Segment Open

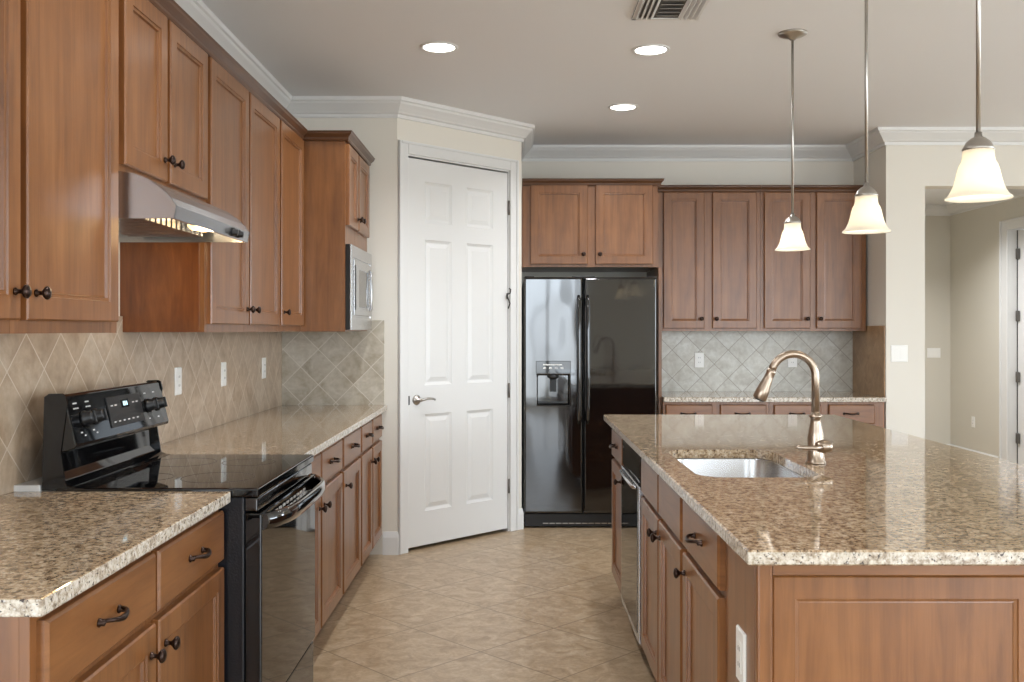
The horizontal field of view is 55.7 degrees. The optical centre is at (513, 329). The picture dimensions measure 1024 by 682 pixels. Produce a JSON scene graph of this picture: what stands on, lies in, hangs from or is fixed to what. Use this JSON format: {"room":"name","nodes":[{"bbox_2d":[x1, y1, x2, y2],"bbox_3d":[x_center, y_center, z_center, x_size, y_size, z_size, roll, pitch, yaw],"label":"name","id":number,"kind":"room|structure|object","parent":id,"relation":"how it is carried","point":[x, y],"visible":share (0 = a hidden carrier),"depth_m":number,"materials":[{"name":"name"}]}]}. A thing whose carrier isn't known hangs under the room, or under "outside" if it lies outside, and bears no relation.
{"room":"kitchen","nodes":[
{"label":"kitchen","id":0,"kind":"room"},
{"bbox_2d":[119,242,119,315],"bbox_3d":[-1.500,-0.018,3.610,0.150,2.775,4.820,0,0,0],"label":"wall","id":1,"kind":"structure","parent":0,"point":[119,242],"depth_m":3.50,"materials":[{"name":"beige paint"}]},
{"bbox_2d":[0,0,118,333],"bbox_3d":[-1.246,-0.517,2.197,0.359,1.051,1.075,0,0,0],"label":"upper cabinet","id":2,"kind":"object","parent":1,"relation":"attached to","point":[59,59],"visible":1,"depth_m":2.36,"materials":[{"name":"brown wood"}]},
{"bbox_2d":[0,316,281,495],"bbox_3d":[-1.420,0.210,3.780,0.010,0.520,4.280,0,0,0],"label":"tiled wall","id":3,"kind":"structure","parent":1,"relation":"attached to","point":[33,366],"depth_m":3.60,"materials":[{"name":"beige tile"}]},
{"bbox_2d":[14,477,55,491],"bbox_3d":[-1.379,0.475,3.123,0.073,0.070,0.758,0,0,0],"label":"strip","id":4,"kind":"object","parent":3,"relation":"attached to","point":[35,485],"visible":0.14,"depth_m":2.75,"materials":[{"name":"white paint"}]},
{"bbox_2d":[175,367,181,394],"bbox_3d":[-1.411,0.215,4.080,0.008,0.116,0.072,0,0,0],"label":"outlet","id":5,"kind":"object","parent":3,"relation":"attached to","point":[178,370],"visible":1,"depth_m":4.07,"materials":[{"name":"white plastic"}]},
{"bbox_2d":[178,373,180,388],"bbox_3d":[-1.408,0.215,4.080,0.002,0.068,0.032,0,0,0],"label":"receptacle","id":6,"kind":"object","parent":5,"relation":"attached to","point":[179,374],"depth_m":4.08,"materials":[{"name":"white plastic"}]},
{"bbox_2d":[221,362,225,386],"bbox_3d":[-1.411,0.215,4.720,0.008,0.116,0.072,0,0,0],"label":"outlet","id":7,"kind":"object","parent":3,"relation":"attached to","point":[223,364],"visible":1,"depth_m":4.71,"materials":[{"name":"white plastic"}]},
{"bbox_2d":[262,358,265,378],"bbox_3d":[-1.411,0.215,5.480,0.008,0.116,0.072,0,0,0],"label":"outlet","id":8,"kind":"object","parent":3,"relation":"attached to","point":[263,359],"visible":1,"depth_m":5.46,"materials":[{"name":"white plastic"}]},
{"bbox_2d":[119,0,215,201],"bbox_3d":[-1.246,-0.748,3.120,0.359,0.591,0.771,0,0,0],"label":"upper cabinet","id":9,"kind":"object","parent":1,"relation":"attached to","point":[164,52],"visible":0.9,"depth_m":3.05,"materials":[{"name":"brown wood"}]},
{"bbox_2d":[119,171,249,242],"bbox_3d":[-1.181,-0.383,3.123,0.485,0.134,0.762,0,0,0],"label":"range hood","id":10,"kind":"object","parent":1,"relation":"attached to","point":[150,211],"visible":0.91,"depth_m":3.00,"materials":[{"name":"silver metal"}]},
{"bbox_2d":[120,42,285,331],"bbox_3d":[-1.246,-0.517,4.043,0.359,1.051,1.073,0,0,0],"label":"upper cabinet","id":11,"kind":"object","parent":1,"relation":"attached to","point":[165,287],"visible":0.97,"depth_m":3.78,"materials":[{"name":"brown wood"}]},
{"bbox_2d":[277,109,307,331],"bbox_3d":[-1.246,-0.517,4.843,0.359,1.051,0.529,0,0,0],"label":"upper cabinet","id":12,"kind":"object","parent":1,"relation":"attached to","point":[292,132],"visible":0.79,"depth_m":4.85,"materials":[{"name":"brown wood"}]},
{"bbox_2d":[301,130,374,331],"bbox_3d":[-1.131,-0.517,5.490,0.589,1.051,0.848,0,0,0],"label":"upper cabinet","id":13,"kind":"object","parent":1,"relation":"attached to","point":[337,163],"visible":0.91,"depth_m":5.11,"materials":[{"name":"brown wood"}]},
{"bbox_2d":[346,244,372,329],"bbox_3d":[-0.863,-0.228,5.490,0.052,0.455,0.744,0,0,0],"label":"microwave","id":14,"kind":"object","parent":13,"relation":"in","point":[359,290],"visible":1,"depth_m":5.33,"materials":[{"name":"silver metal"}]},
{"bbox_2d":[296,118,386,553],"bbox_3d":[-1.175,-0.018,5.980,0.801,2.775,0.120,0,0,0],"label":"wall","id":15,"kind":"structure","parent":0,"point":[372,132],"depth_m":5.92,"materials":[{"name":"beige paint"}]},
{"bbox_2d":[282,320,384,404],"bbox_3d":[-1.103,0.205,5.915,0.625,0.530,0.010,0,0,0],"label":"tiled wall","id":16,"kind":"structure","parent":15,"relation":"attached to","point":[319,368],"depth_m":5.91,"materials":[{"name":"beige tile"}]},
{"bbox_2d":[387,118,521,531],"bbox_3d":[-0.366,-0.018,6.358,1.196,2.775,0.127,0,0,-45],"label":"wall","id":17,"kind":"structure","parent":0,"point":[397,128],"depth_m":5.92,"materials":[{"name":"beige paint"}]},
{"bbox_2d":[383,531,398,554],"bbox_3d":[-0.750,1.300,5.914,0.099,0.140,0.018,0,0,0],"label":"baseboard","id":18,"kind":"structure","parent":17,"relation":"attached to","point":[390,539],"depth_m":5.91,"materials":[{"name":"white paint"}]},
{"bbox_2d":[398,140,518,554],"bbox_3d":[-0.367,0.105,6.307,1.029,2.530,0.163,0,0,-45],"label":"door","id":19,"kind":"structure","parent":17,"relation":"in","point":[458,210],"depth_m":6.28,"materials":[{"name":"white paint"}]},
{"bbox_2d":[506,288,510,308],"bbox_3d":[-0.036,-0.214,6.564,0.039,0.141,0.025,0,0,45],"label":"hook","id":20,"kind":"object","parent":19,"relation":"attached to","point":[507,294],"visible":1,"depth_m":6.56,"materials":[{"name":"black"}]},
{"bbox_2d":[174,0,1023,160],"bbox_3d":[1.075,-1.350,5.614,9.300,0.110,4.166,0,0,-37],"label":"trim","id":21,"kind":"structure","parent":17,"relation":"attached to","point":[401,107],"depth_m":6.72,"materials":[{"name":"white paint"}]},
{"bbox_2d":[313,522,655,681],"bbox_3d":[0.500,1.420,3.450,11.400,0.100,15.500,0,0,0],"label":"floor","id":22,"kind":"structure","parent":0,"point":[530,603],"depth_m":4.67,"materials":[{"name":"tile"}]},
{"bbox_2d":[0,510,223,681],"bbox_3d":[-1.097,0.929,2.205,0.636,0.882,1.066,0,0,0],"label":"base cabinet","id":23,"kind":"object","parent":22,"relation":"on","point":[159,617],"visible":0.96,"depth_m":2.14,"materials":[{"name":"brown wood"}]},
{"bbox_2d":[0,492,230,616],"bbox_3d":[-1.107,0.472,2.193,0.615,0.032,1.098,0,0,0],"label":"countertop","id":24,"kind":"structure","parent":23,"relation":"on","point":[55,547],"depth_m":2.16,"materials":[{"name":"beige stone"}]},
{"bbox_2d":[42,380,325,681],"bbox_3d":[-0.992,0.775,3.123,0.692,1.190,0.754,0,0,0],"label":"range","id":25,"kind":"object","parent":22,"relation":"on","point":[107,439],"visible":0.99,"depth_m":2.92,"materials":[{"name":"black metal"}]},
{"bbox_2d":[56,454,313,496],"bbox_3d":[-1.011,0.461,3.123,0.578,0.028,0.754,0,0,0],"label":"cooktop","id":26,"kind":"object","parent":25,"relation":"in","point":[241,475],"depth_m":3.01,"materials":[{"name":"grey glass"}]},
{"bbox_2d":[309,439,342,640],"bbox_3d":[-1.089,0.929,4.029,0.651,0.882,1.035,0,0,0],"label":"base cabinet","id":27,"kind":"object","parent":22,"relation":"on","point":[327,463],"visible":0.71,"depth_m":4.22,"materials":[{"name":"brown wood"}]},
{"bbox_2d":[160,405,386,455],"bbox_3d":[-1.093,0.472,4.707,0.643,0.032,2.407,0,0,0],"label":"countertop","id":28,"kind":"structure","parent":27,"relation":"on","point":[282,429],"depth_m":4.36,"materials":[{"name":"beige stone"}]},
{"bbox_2d":[339,427,360,593],"bbox_3d":[-1.089,0.929,4.819,0.651,0.882,0.541,0,0,0],"label":"base cabinet","id":29,"kind":"object","parent":22,"relation":"on","point":[351,443],"visible":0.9,"depth_m":4.82,"materials":[{"name":"brown wood"}]},
{"bbox_2d":[358,414,383,565],"bbox_3d":[-1.089,0.929,5.498,0.651,0.882,0.813,0,0,0],"label":"base cabinet","id":30,"kind":"object","parent":22,"relation":"on","point":[370,455],"visible":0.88,"depth_m":5.43,"materials":[{"name":"brown wood"}]},
{"bbox_2d":[519,276,656,529],"bbox_3d":[0.505,0.499,7.008,0.971,1.742,0.783,0,0,0],"label":"refrigerator","id":31,"kind":"object","parent":22,"relation":"on","point":[590,342],"depth_m":6.68,"materials":[{"name":"black metal"}]},
{"bbox_2d":[609,429,622,592],"bbox_3d":[0.943,0.929,4.760,0.954,0.882,0.520,0,0,0],"label":"base cabinet","id":32,"kind":"object","parent":22,"relation":"on","point":[616,445],"visible":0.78,"depth_m":4.80,"materials":[{"name":"brown wood"}]},
{"bbox_2d":[619,439,644,644],"bbox_3d":[0.833,0.932,4.178,0.715,0.875,0.632,0,0,0],"label":"dishwasher","id":33,"kind":"object","parent":22,"relation":"on","point":[631,494],"visible":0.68,"depth_m":4.09,"materials":[{"name":"black metal"}]},
{"bbox_2d":[647,267,661,414],"bbox_3d":[1.030,0.464,7.145,0.023,1.812,0.610,0,0,0],"label":"panel","id":34,"kind":"object","parent":22,"relation":"on","point":[657,272],"visible":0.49,"depth_m":6.84,"materials":[{"name":"brown wood"}]},
{"bbox_2d":[641,458,687,681],"bbox_3d":[0.944,0.929,3.382,0.952,0.882,0.948,0,0,0],"label":"base cabinet","id":35,"kind":"object","parent":22,"relation":"on","point":[662,547],"visible":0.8,"depth_m":3.32,"materials":[{"name":"brown wood"}]},
{"bbox_2d":[604,415,1023,565],"bbox_3d":[1.105,0.472,3.621,1.243,0.032,3.228,0,0,0],"label":"countertop","id":36,"kind":"structure","parent":35,"relation":"on","point":[881,496],"depth_m":2.74,"materials":[{"name":"beige stone"}]},
{"bbox_2d":[676,458,803,476],"bbox_3d":[0.770,0.589,3.350,0.414,0.202,0.724,0,0,0],"label":"sink","id":37,"kind":"object","parent":36,"relation":"in","point":[712,467],"visible":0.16,"depth_m":3.70,"materials":[{"name":"silver metal"}]},
{"bbox_2d":[753,350,832,464],"bbox_3d":[0.950,0.262,3.304,0.264,0.387,0.100,0,0,0],"label":"faucet","id":38,"kind":"object","parent":36,"relation":"on","point":[817,446],"visible":1,"depth_m":3.31,"materials":[{"name":"silver metal"}]},
{"bbox_2d":[673,500,727,681],"bbox_3d":[0.943,0.929,2.620,0.954,0.882,0.571,0,0,0],"label":"base cabinet","id":39,"kind":"object","parent":22,"relation":"on","point":[705,563],"visible":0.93,"depth_m":2.60,"materials":[{"name":"brown wood"}]},
{"bbox_2d":[662,401,768,414],"bbox_3d":[1.415,0.936,7.092,0.742,0.868,0.696,0,0,0],"label":"base cabinet","id":40,"kind":"object","parent":22,"relation":"on","point":[668,408],"visible":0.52,"depth_m":6.78,"materials":[{"name":"brown wood"}]},
{"bbox_2d":[769,402,883,427],"bbox_3d":[2.192,0.936,7.092,0.809,0.868,0.696,0,0,0],"label":"base cabinet","id":41,"kind":"object","parent":22,"relation":"on","point":[872,413],"visible":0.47,"depth_m":6.78,"materials":[{"name":"brown wood"}]},
{"bbox_2d":[662,391,886,401],"bbox_3d":[1.821,0.486,7.098,1.554,0.032,0.685,0,0,0],"label":"countertop","id":42,"kind":"structure","parent":41,"relation":"on","point":[667,396],"depth_m":6.86,"materials":[{"name":"beige stone"}]},
{"bbox_2d":[728,545,1023,681],"bbox_3d":[0.967,0.929,2.192,0.906,0.882,0.283,0,0,0],"label":"kitchen island","id":43,"kind":"object","parent":22,"relation":"on","point":[799,623],"visible":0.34,"depth_m":2.06,"materials":[{"name":"brown wood"}]},
{"bbox_2d":[736,625,745,681],"bbox_3d":[0.510,0.735,2.185,0.008,0.120,0.076,0,0,0],"label":"outlet","id":44,"kind":"object","parent":43,"relation":"attached to","point":[740,635],"visible":1,"depth_m":2.17,"materials":[{"name":"white plastic"}]},
{"bbox_2d":[737,639,740,673],"bbox_3d":[0.507,0.735,2.185,0.002,0.068,0.032,0,0,0],"label":"receptacle","id":45,"kind":"object","parent":44,"relation":"attached to","point":[738,640],"depth_m":2.19,"materials":[{"name":"white plastic"}]},
{"bbox_2d":[201,0,1023,204],"bbox_3d":[0.400,-1.465,3.500,11.600,0.120,15.400,0,0,0],"label":"ceiling","id":46,"kind":"structure","parent":0,"point":[557,67],"depth_m":5.06,"materials":[{"name":"white paint"}]},
{"bbox_2d":[420,41,457,52],"bbox_3d":[-0.372,-1.402,4.816,0.192,0.006,0.192,0,0,0],"label":"recessed light","id":47,"kind":"object","parent":46,"relation":"in","point":[434,46],"visible":1,"depth_m":4.81,"materials":[{"name":"white paint"}]},
{"bbox_2d":[608,103,637,110],"bbox_3d":[0.687,-1.402,6.110,0.192,0.006,0.192,0,0,0],"label":"recessed light","id":48,"kind":"object","parent":46,"relation":"in","point":[623,106],"visible":1,"depth_m":6.11,"materials":[{"name":"white paint"}]},
{"bbox_2d":[632,44,669,55],"bbox_3d":[0.686,-1.402,4.860,0.192,0.006,0.192,0,0,0],"label":"recessed light","id":49,"kind":"object","parent":46,"relation":"in","point":[647,49],"visible":1,"depth_m":4.84,"materials":[{"name":"white paint"}]},
{"bbox_2d":[632,0,709,19],"bbox_3d":[0.680,-1.397,4.220,0.300,0.016,0.300,0,0,0],"label":"ceiling vent","id":50,"kind":"object","parent":46,"relation":"in","point":[645,9],"visible":1,"depth_m":4.23,"materials":[{"name":"grey metal"}]},
{"bbox_2d":[775,29,809,250],"bbox_3d":[1.318,-0.892,4.590,0.162,1.026,0.162,0,0,0],"label":"pendant light","id":51,"kind":"object","parent":46,"relation":"hanging from","point":[792,237],"visible":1,"depth_m":4.57,"materials":[{"name":"white glass"}]},
{"bbox_2d":[842,0,890,233],"bbox_3d":[1.235,-0.874,3.400,0.162,1.062,0.162,0,0,0],"label":"pendant light","id":52,"kind":"object","parent":46,"relation":"hanging from","point":[866,216],"visible":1,"depth_m":3.37,"materials":[{"name":"white glass"}]},
{"bbox_2d":[944,0,1013,202],"bbox_3d":[1.200,-0.872,2.507,0.162,1.066,0.162,0,0,0],"label":"pendant light","id":53,"kind":"object","parent":46,"relation":"hanging from","point":[978,178],"visible":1,"depth_m":2.48,"materials":[{"name":"white glass"}]},
{"bbox_2d":[522,161,853,507],"bbox_3d":[1.390,-0.018,7.510,2.676,2.775,0.120,0,0,0],"label":"wall","id":54,"kind":"structure","parent":0,"point":[674,172],"depth_m":7.45,"materials":[{"name":"beige paint"}]},
{"bbox_2d":[522,178,664,271],"bbox_3d":[0.559,-0.756,7.133,1.003,0.622,0.634,0,0,0],"label":"upper cabinet","id":55,"kind":"object","parent":54,"relation":"attached to","point":[569,224],"visible":0.98,"depth_m":6.86,"materials":[{"name":"brown wood"}]},
{"bbox_2d":[650,185,761,330],"bbox_3d":[1.429,-0.526,7.268,0.767,1.069,0.364,0,0,0],"label":"upper cabinet","id":56,"kind":"object","parent":54,"relation":"attached to","point":[709,235],"visible":0.91,"depth_m":7.13,"materials":[{"name":"brown wood"}]},
{"bbox_2d":[662,331,852,390],"bbox_3d":[1.821,0.220,7.445,1.553,0.540,0.010,0,0,0],"label":"tiled wall","id":57,"kind":"structure","parent":54,"relation":"attached to","point":[733,360],"depth_m":7.44,"materials":[{"name":"grey tile"}]},
{"bbox_2d":[694,352,703,367],"bbox_3d":[1.420,0.230,7.436,0.072,0.116,0.008,0,0,0],"label":"outlet","id":58,"kind":"object","parent":57,"relation":"attached to","point":[698,356],"visible":1,"depth_m":7.43,"materials":[{"name":"white plastic"}]},
{"bbox_2d":[697,356,700,363],"bbox_3d":[1.420,0.230,7.433,0.032,0.068,0.002,0,0,0],"label":"receptacle","id":59,"kind":"object","parent":58,"relation":"attached to","point":[698,357],"depth_m":7.43,"materials":[{"name":"white plastic"}]},
{"bbox_2d":[788,358,796,367],"bbox_3d":[2.135,0.230,7.436,0.072,0.116,0.008,0,0,0],"label":"outlet","id":60,"kind":"object","parent":57,"relation":"attached to","point":[792,362],"visible":0.62,"depth_m":7.43,"materials":[{"name":"white plastic"}]},
{"bbox_2d":[760,185,865,330],"bbox_3d":[2.202,-0.526,7.268,0.776,1.069,0.364,0,0,0],"label":"upper cabinet","id":61,"kind":"object","parent":54,"relation":"attached to","point":[822,287],"visible":0.95,"depth_m":7.13,"materials":[{"name":"brown wood"}]},
{"bbox_2d":[854,145,924,438],"bbox_3d":[2.744,-0.018,7.185,0.273,2.775,0.770,0,0,0],"label":"wall pier","id":62,"kind":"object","parent":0,"point":[895,259],"visible":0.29,"depth_m":6.80,"materials":[{"name":"beige paint"}]},
{"bbox_2d":[853,326,884,396],"bbox_3d":[2.603,0.230,7.130,0.010,0.520,0.640,0,0,0],"label":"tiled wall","id":63,"kind":"structure","parent":62,"relation":"attached to","point":[868,345],"depth_m":7.09,"materials":[{"name":"brown wood"}]},
{"bbox_2d":[891,345,907,361],"bbox_3d":[2.700,0.165,6.796,0.118,0.118,0.008,0,0,0],"label":"light switch","id":64,"kind":"object","parent":62,"relation":"attached to","point":[899,353],"visible":1,"depth_m":6.79,"materials":[{"name":"white plastic"}]},
{"bbox_2d":[925,216,949,443],"bbox_3d":[3.916,-0.018,11.075,2.369,2.775,0.150,0,0,0],"label":"wall","id":65,"kind":"structure","parent":0,"point":[937,228],"depth_m":11.00,"materials":[{"name":"beige paint"}]},
{"bbox_2d":[927,348,939,357],"bbox_3d":[4.760,0.260,10.996,0.150,0.110,0.008,0,0,0],"label":"light switch","id":66,"kind":"object","parent":65,"relation":"attached to","point":[931,352],"visible":1,"depth_m":10.99,"materials":[{"name":"white plastic"}]},
{"bbox_2d":[925,145,1023,188],"bbox_3d":[4.490,-1.208,6.875,3.219,0.395,0.150,0,0,0],"label":"wall opening header","id":67,"kind":"structure","parent":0,"point":[942,162],"depth_m":6.80,"materials":[{"name":"beige paint"}]},
{"bbox_2d":[950,197,1023,456],"bbox_3d":[5.010,-0.018,8.975,0.120,2.775,4.050,0,0,0],"label":"wall","id":68,"kind":"structure","parent":0,"point":[974,234],"depth_m":10.38,"materials":[{"name":"beige paint"}]},
{"bbox_2d":[947,444,998,457],"bbox_3d":[3.916,1.331,10.450,2.069,0.077,1.100,0,0,0],"label":"baseboard","id":69,"kind":"structure","parent":68,"relation":"attached to","point":[947,444],"depth_m":10.42,"materials":[{"name":"white paint"}]},
{"bbox_2d":[971,416,974,427],"bbox_3d":[4.946,0.990,10.450,0.008,0.116,0.072,0,0,0],"label":"outlet","id":70,"kind":"object","parent":68,"relation":"attached to","point":[972,417],"visible":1,"depth_m":10.46,"materials":[{"name":"white plastic"}]},
{"bbox_2d":[925,189,1023,215],"bbox_3d":[3.916,-1.350,8.975,2.069,0.110,4.050,0,0,0],"label":"trim","id":71,"kind":"structure","parent":68,"relation":"attached to","point":[951,209],"depth_m":10.69,"materials":[{"name":"white paint"}]},
{"bbox_2d":[999,216,1023,464],"bbox_3d":[4.997,0.135,9.255,0.157,2.470,1.170,0,0,0],"label":"door","id":72,"kind":"structure","parent":68,"relation":"in","point":[1011,231],"depth_m":9.70,"materials":[{"name":"white paint"}]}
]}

Segment Closed

Reply with nothing but the number of lines in the entries above that hold the string "nodes".

2